宋玉玲拿着鸡毛掸子过来,嫌恶的掸着大丫身上的灰尘,
”这里不是农村,进门前要跺一跺脚,拍一拍身上的尘土。”
鸡毛掸子抽在身上很疼,大丫咬着唇硬是一声不吭。
云桑看不过去了,夺过宋玉玲手里的鸡毛掸子,
”陈大娘,我们农村人随意惯了,弄脏了您的屋子很抱歉,这样吧,我们就不进去了,知道您过得好就行,我们走了。”
宋玉玲好不容易盼来了云桑,哪里让她走的道理,连忙拦住她,
”云桑,大娘这是为了你们好,咱们出门在外礼仪规矩不能少,这是大娘家,大娘自然不嫌弃,我就怕你们万一去别人家做客,不能丢了体面,忍不住教了几句,你要是不乐意听,大娘不说了。”
宋玉玲双眼通红,一脸我都是为了你们好的神情。
陈瞿皱着眉,
“妈,农村人就是改不了的邋遢习惯,待会我扫一扫就行了,说了他们也不领情,只会认为咱们嫌弃他们,却不知道出门在外这脸面是自己给的。”
云桑忍无可忍,前世她这个婆婆就是打着我为你好的旗帜,一边嫌弃云桑,一边指使她做东做西,她还傻乎乎的认为宋玉玲一切都是为了她好,
现在看来,她和她的儿子一样,打心底瞧不起她,却不知道为什么要巴着她,还要儿子陈瞿娶她。
”我们农村人在邋遢,也比你们城里人干净。”
云桑对着陈瞿怒道。
云青心里也被母子二人的做派膈应的难受,不过想到临行前母亲的嘱托还是忍住了,拉了拉云桑,
”陆云桑怎么说话呢,陈大娘都是为了咱们好,以后记住就行了,别那么多事,长辈说,做小辈的听着就是了。”
云桑还想说,被哥哥狠狠瞪了一眼,
”陆云桑别那么显得没大没小,陈大娘这是没拿咱们当外人才说教几句,你就没完没了的顶嘴,不识好歹,你不要脸没事,别给妈妈丢脸。”
云桑没想到哥哥这么训斥自己,立刻红了眼睛,
大丫紧紧握着她的手,
”云桑,算啦,确实是我们不对,弄脏了别人的屋子。”
宋玉玲赶紧打着圆场,
”走吧,快进去吧,赶了一天的路,都累了吧。”
这是一套西合院,院子收拾的干干净净,里面种着花花草草,打理的十分素雅整洁。
进了客厅,墙面都刷着雪白的涂料,十分亮堂,不像农村的房子,一进屋黑不隆咚的,靠墙立着深棕色的五斗柜,柜面上摆着一台锃亮的半导体收音机,旋钮和刻度盘闪着金属冷光。
大丫忍不住凑近细看,却被宋玉玲一声呵斥惊得后退:
“别拿手碰!”
估计太过着急的缘故,声音都失了声,发觉自己的失态,她笑着解释,
”这是托关系买的牡丹牌,有钱也不容易弄到,平时我一个人在家无聊,听听广播。”
大丫收回目光,再也不敢乱看,躲到了云桑身后。
云桑嘴角上扬,露出笑容。
”陈大娘别见怪,我们农村人哪里见过这稀罕物。”
宋玉玲不好再说什么,领着大家进了饭厅,,餐桌上铺着印着碎花的塑料桌布,边角压着西只黄铜色的桌布扣。

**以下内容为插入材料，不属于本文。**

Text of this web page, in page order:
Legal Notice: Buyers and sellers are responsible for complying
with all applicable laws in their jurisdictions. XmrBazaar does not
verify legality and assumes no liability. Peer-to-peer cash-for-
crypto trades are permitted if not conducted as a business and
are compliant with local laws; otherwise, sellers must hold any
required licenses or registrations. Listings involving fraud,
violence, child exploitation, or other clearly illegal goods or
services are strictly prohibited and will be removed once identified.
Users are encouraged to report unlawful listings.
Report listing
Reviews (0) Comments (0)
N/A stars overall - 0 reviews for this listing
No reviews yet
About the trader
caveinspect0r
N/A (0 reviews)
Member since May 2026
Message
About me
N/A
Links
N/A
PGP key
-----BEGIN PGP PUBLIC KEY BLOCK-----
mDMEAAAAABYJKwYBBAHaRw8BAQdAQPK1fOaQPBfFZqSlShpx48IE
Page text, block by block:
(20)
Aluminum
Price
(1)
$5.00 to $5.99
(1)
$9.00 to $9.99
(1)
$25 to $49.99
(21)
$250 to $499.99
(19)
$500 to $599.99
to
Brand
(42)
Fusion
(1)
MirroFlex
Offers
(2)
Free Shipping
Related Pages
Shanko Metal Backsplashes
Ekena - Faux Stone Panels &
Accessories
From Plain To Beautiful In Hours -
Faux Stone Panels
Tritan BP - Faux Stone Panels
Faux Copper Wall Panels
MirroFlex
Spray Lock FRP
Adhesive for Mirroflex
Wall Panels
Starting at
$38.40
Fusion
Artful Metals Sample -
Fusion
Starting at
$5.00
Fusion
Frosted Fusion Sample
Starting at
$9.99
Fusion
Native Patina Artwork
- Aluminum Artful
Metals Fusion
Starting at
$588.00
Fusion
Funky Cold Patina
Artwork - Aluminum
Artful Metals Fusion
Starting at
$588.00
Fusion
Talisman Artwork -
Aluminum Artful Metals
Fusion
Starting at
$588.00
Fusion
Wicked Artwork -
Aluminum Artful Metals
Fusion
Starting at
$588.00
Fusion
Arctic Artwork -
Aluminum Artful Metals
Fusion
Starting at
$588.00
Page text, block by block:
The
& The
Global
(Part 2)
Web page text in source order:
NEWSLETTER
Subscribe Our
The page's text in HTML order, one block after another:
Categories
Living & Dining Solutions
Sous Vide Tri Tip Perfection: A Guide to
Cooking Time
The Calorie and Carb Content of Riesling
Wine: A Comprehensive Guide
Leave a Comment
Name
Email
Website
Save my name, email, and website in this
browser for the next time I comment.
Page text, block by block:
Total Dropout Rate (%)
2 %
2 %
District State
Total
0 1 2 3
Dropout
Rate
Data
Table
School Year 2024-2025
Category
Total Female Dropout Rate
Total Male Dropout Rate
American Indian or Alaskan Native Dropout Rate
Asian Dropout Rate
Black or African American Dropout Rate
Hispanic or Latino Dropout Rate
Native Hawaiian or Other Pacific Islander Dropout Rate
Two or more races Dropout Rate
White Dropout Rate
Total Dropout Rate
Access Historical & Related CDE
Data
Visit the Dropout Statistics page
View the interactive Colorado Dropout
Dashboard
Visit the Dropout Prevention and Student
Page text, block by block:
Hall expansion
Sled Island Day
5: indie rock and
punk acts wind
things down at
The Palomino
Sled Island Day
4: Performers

大丫盯着桌布扣上精美的花纹出了神,不知道这是什么材质做的,这么光洁平整。
宋玉玲“啪”地把托盘拍在桌上:“我也没准备什么,你们先喝口茶,我去厨房端饭。”
说着深深看了一眼大丫,对陈瞿道,
”去把柜子里最下面的杯子拿出来,那是特定的,招待最重要客人用的。”
陈瞿听话的去拿。
云桑眼底一闪,她太清楚最底层那套杯子是给谁准备的。
前世的宋玉玲明明十分瞧不起大院周围的邻居却又不得不装成好相处的样子,时不时邀请大家来家里做客。
那套杯子就是招待那些邻居用的,等他们走了会把沙发上的垫子让云桑重新清洗,地面用抹布一点点让云桑跪着擦干净。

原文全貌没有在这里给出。